> **ACTIVITY**
Exercise in exact copying: restate word for word only the lines below from the one containing "train our AI." through the one containing "associatif [28, 259, 79, 278]", omitting any pictures.

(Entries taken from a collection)

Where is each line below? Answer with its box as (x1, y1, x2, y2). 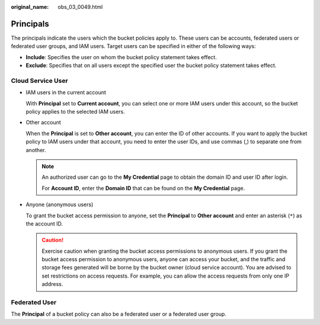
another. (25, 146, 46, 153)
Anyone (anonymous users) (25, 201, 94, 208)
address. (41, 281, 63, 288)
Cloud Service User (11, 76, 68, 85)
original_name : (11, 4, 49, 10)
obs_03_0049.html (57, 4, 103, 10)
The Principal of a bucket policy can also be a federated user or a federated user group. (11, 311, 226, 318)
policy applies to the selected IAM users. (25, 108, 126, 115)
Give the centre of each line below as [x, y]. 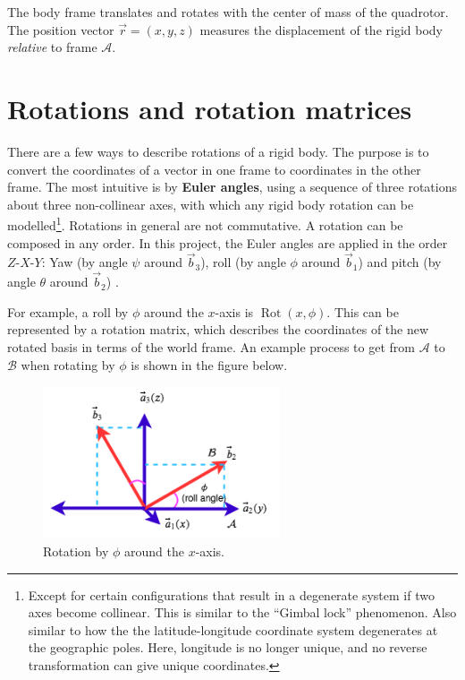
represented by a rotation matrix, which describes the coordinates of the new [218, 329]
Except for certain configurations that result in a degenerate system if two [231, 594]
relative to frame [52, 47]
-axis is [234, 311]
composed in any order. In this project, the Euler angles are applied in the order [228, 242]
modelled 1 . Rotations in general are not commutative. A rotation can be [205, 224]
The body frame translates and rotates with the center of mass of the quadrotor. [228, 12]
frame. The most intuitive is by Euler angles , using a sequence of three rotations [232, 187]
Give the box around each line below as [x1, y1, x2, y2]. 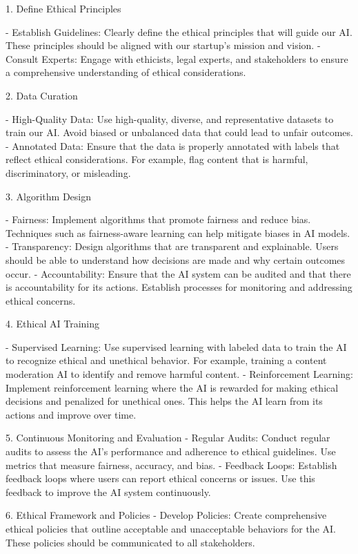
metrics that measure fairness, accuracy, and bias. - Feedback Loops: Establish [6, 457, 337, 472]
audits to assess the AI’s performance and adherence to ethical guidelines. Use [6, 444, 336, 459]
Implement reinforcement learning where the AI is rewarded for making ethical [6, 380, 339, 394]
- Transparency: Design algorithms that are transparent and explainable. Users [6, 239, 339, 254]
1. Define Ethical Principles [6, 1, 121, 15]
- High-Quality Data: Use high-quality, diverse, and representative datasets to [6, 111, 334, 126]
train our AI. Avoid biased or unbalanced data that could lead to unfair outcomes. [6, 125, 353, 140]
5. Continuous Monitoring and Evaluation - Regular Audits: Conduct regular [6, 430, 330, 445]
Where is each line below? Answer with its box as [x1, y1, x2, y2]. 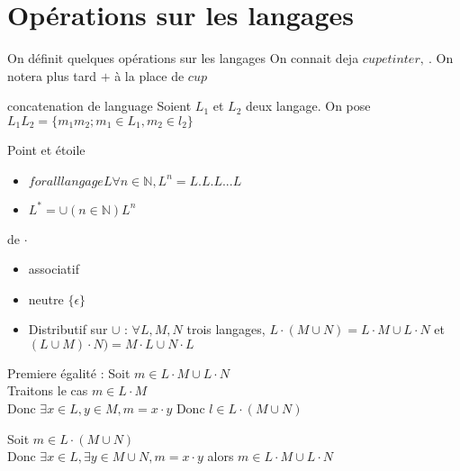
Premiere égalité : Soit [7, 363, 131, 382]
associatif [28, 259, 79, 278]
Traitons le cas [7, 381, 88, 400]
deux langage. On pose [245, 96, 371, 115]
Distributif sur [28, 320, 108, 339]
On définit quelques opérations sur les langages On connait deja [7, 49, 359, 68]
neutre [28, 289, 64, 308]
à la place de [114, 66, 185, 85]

> **WRITTEN RESPONSE**
train our AI. Avoid biased or unbalanced data that could lead to unfair outcomes. [6, 125, 353, 140]
5. Continuous Monitoring and Evaluation - Regular Audits: Conduct regular [6, 430, 330, 445]
Where is each line below? Answer with its box as [x1, y1, x2, y2]. 
Premiere égalité : Soit [7, 363, 131, 382]
associatif [28, 259, 79, 278]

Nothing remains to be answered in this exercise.